Oddbean

Now applied this to aut-ct in a branch: https://github.com/AdamISZ/aut-ct/tree/delta Proving is now down to 1-2 seconds even for large trees like 500K, but this is more from me fixing inefficiencies in my code; the real advantage of their new technique for me is just that they made the algorithms much simpler, *and* we have an easy way to batch proofs now (though I haven't done it). So currently it's: 1-3 minutes to start up a server (which can be left running as long as you use the same curve tree) 1-2 seconds to do a single curve tree inclusion proof 50ms to verify a proof. This already usable for the kind of 'satoshi millionaire' proofs like the one in my blog post, with sets of 500K or so and even larger, but for some long running system which wants to update the curve tree with new utxos all the time, like lightning it should be possible to get rid of most of that startup cost by using an 'accumulator update' method as discussed in the paper(s). nostr:nevent1qqsq39904896te7zp39rq7fxkqdkee7ys4x4wwugw9jj5hpztxu96hqpz4mhxue69uhhyetvv9ujuerpd46hxtnfduhsygr8twz0ua0zz64eglr58rh9r898wafhdh0stkklhf3830gp9cwh9qpsgqqqqqqs8xrlev

I can totally see this mechanism being integrated into a nice business model. E.g. a company offering banks and lenders these proofs for certain users that want to use their services. Or, some form of "proof of rich" in digital identities. Bots can't easily accumulate wealth

Yeah there are a few variations on the basic concept. To me the most natural one is a public service like a nostr relay that wants to offer a cheap, *private* service but does not want to get swamped maliciously; bots could still use it, but not millions of bots.

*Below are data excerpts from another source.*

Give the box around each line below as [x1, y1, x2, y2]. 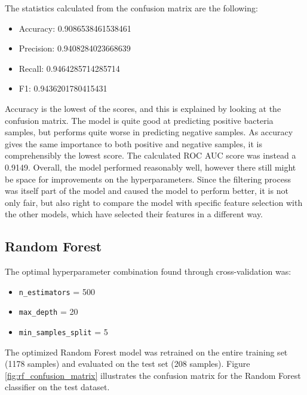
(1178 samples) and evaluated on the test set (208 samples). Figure [5, 357, 250, 370]
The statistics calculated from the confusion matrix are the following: [5, 2, 258, 14]
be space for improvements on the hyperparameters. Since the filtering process [5, 172, 291, 185]
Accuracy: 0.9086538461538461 [19, 22, 131, 34]
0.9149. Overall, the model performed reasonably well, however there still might [5, 160, 296, 173]
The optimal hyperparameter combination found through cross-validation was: [5, 265, 291, 278]
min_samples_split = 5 [19, 326, 108, 338]
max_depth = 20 [19, 305, 78, 318]
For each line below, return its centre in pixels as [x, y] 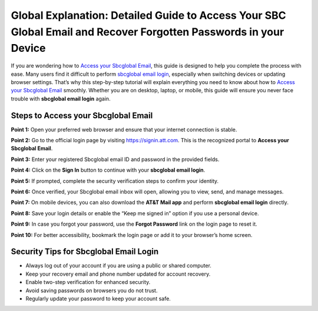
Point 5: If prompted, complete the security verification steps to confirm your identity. [115, 181]
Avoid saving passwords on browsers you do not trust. [92, 290]
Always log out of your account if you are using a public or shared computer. [119, 266]
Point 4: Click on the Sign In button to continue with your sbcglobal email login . [108, 170]
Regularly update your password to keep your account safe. [98, 298]
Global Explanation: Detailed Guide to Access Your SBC [148, 15]
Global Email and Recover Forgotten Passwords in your [148, 32]
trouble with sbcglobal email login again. [61, 98]
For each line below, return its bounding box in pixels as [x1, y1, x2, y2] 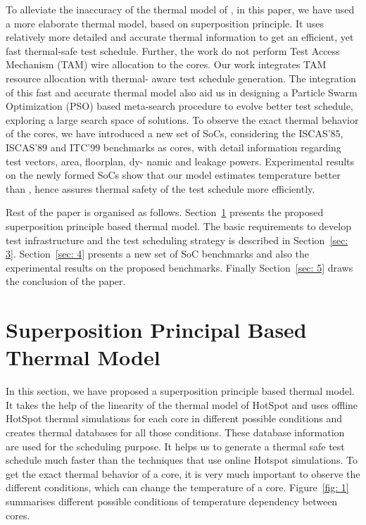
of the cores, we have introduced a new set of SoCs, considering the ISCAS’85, [6, 126, 343, 141]
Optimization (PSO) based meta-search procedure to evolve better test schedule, [6, 99, 353, 113]
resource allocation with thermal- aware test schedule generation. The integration [6, 70, 356, 85]
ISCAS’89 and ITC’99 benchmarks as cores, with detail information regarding [6, 139, 341, 154]
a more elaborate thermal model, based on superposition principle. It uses [6, 15, 324, 30]
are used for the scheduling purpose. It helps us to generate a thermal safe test [6, 438, 345, 453]
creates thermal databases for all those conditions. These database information [6, 424, 345, 439]
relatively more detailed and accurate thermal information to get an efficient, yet [6, 30, 354, 44]
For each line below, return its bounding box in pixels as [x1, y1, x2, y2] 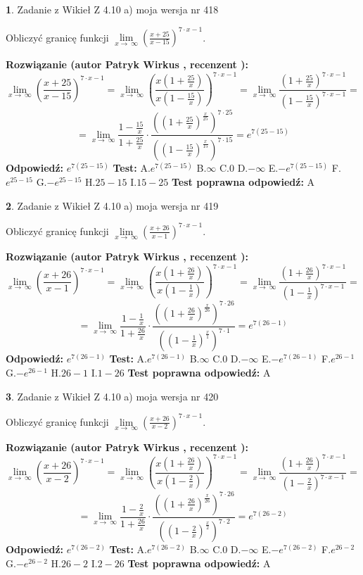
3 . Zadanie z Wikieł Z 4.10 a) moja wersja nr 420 [6, 388, 219, 403]
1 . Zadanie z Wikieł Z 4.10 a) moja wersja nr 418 [6, 2, 219, 16]
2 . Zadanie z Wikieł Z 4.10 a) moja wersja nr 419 [6, 198, 219, 213]
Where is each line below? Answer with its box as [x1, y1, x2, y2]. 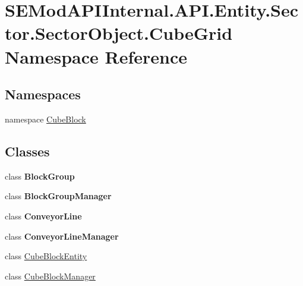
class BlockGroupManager [5, 190, 112, 202]
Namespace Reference [5, 44, 187, 68]
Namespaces [5, 85, 81, 103]
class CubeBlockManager [5, 269, 96, 282]
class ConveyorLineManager [5, 230, 119, 242]
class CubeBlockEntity [5, 250, 87, 262]
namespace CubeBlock [5, 112, 86, 125]
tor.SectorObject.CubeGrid [5, 21, 233, 45]
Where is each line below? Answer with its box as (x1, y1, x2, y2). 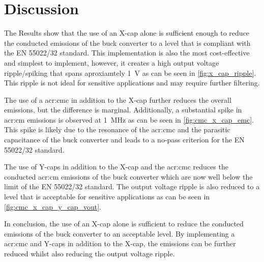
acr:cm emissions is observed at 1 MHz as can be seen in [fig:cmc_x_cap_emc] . (4, 114, 254, 125)
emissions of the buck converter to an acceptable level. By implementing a (4, 228, 235, 239)
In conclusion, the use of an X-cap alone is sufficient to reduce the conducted (4, 218, 244, 229)
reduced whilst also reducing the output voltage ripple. (4, 248, 175, 258)
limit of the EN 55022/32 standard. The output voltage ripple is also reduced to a (4, 181, 260, 192)
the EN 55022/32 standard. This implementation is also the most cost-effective (4, 47, 250, 58)
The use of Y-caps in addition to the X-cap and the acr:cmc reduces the (4, 161, 228, 172)
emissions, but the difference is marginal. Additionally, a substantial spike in (4, 104, 242, 115)

For this particular usecase, I am not super bullish because: 1. micro payments (ecash, lightning) allow services to monetize directly. This was not possible before due to a technical limitation, so businesses got creative and explored a whole bunch of indirect monetization avenues. 2. even for public and free services, something simpler like running pagerank-ish algos (pagerank, personalized pagerank, trustrank...) on the follow graph/zap graph would do the job. Btw I am actually building 2. There is defo a place for "proof of rich" in identity. For example giving a free luxury service only to rich people. E.g. try this yacht for free! Everyone would enjoy a free day on the see, so the business must filter.

Yes, some good feedback there. On the first point: I've always thought that this kind of thing specifically addresses the most stringent privacy requirement (or, tries to). So if you consider things like DOS on LN or Tor or other similar networks, LN micropayments can def solve it, but they can't achieve the same anon properties as anonymous usage tokens of this form. In practice, does that matter, given that LN has a decent chunk of privacy built in (if not perfect)? I think only for certain scenarios would you say, no, that's not good enough (there's also a bit of a bootstrap problem to defend LN with LN). Ecash is faster but suffers from the trust and network effect problem, which are intertwined. Which mint? Crossing mints means more complexity and trust issues maybe? But again, you can imagine niches where it might be ideal. I'm not going to comment so much on the web of trust kind of ideas that you mention you're working on, but i can imagine them having big advantages w.r.t. user not having to do anything, compared to some commitment like a payment or a token of ownership. Re: proof of rich, ultimately I *suspect* you're right that it's more useful for higher (not necessarily rich but at least 'larger amounts') size money proofs/commitments than for small or micro- ones, but one never knows how a tech finds its use case until you see it in action, I guess.

Btw another thing about ecash that I think people get wrong a lot is, the fact that it has a central point of failure is not just about trusting with money but it's just a really bad feature of an architecture; consider how much worse the privacy of it is because you have to send messages to a central server every time you make a transaction.

> you have to send messages to a central server every time you make a transaction. This is not necessary. As long as the ecash wallet has enough coins of different denominations, the sender does not need to send a message to the mint server. For example, Keychat’s ecash wallet will exchange a large number of 1-sat coins with the mint server at once, and these coins are then used as stamps. The sender doesn’t need to continuously send messages to the mint server.

Sure, sorry to both you and @calle if I was unclear, I obviously do understand that only the receiving party (say, merchant) has to be online/contact the mint. I still think that it is an extremely bad architectural feature that each transaction requires such an online message *to a central party* to be sent. Btw it's important to note that many of the early papers (say 1990 period) on ecash were discussions around achieving offline payment, i.e., avoiding this problem. There was one paper that Chaum co-authored with someone else and there was def one by Brands, probably tons of others. They all focused on an idea of "proved fraud" in case of double spend, thus they used punishment mechanisms. I discussed this quite a lot in the early part of my talk in London, because I thought it was a pretty fascinating issue.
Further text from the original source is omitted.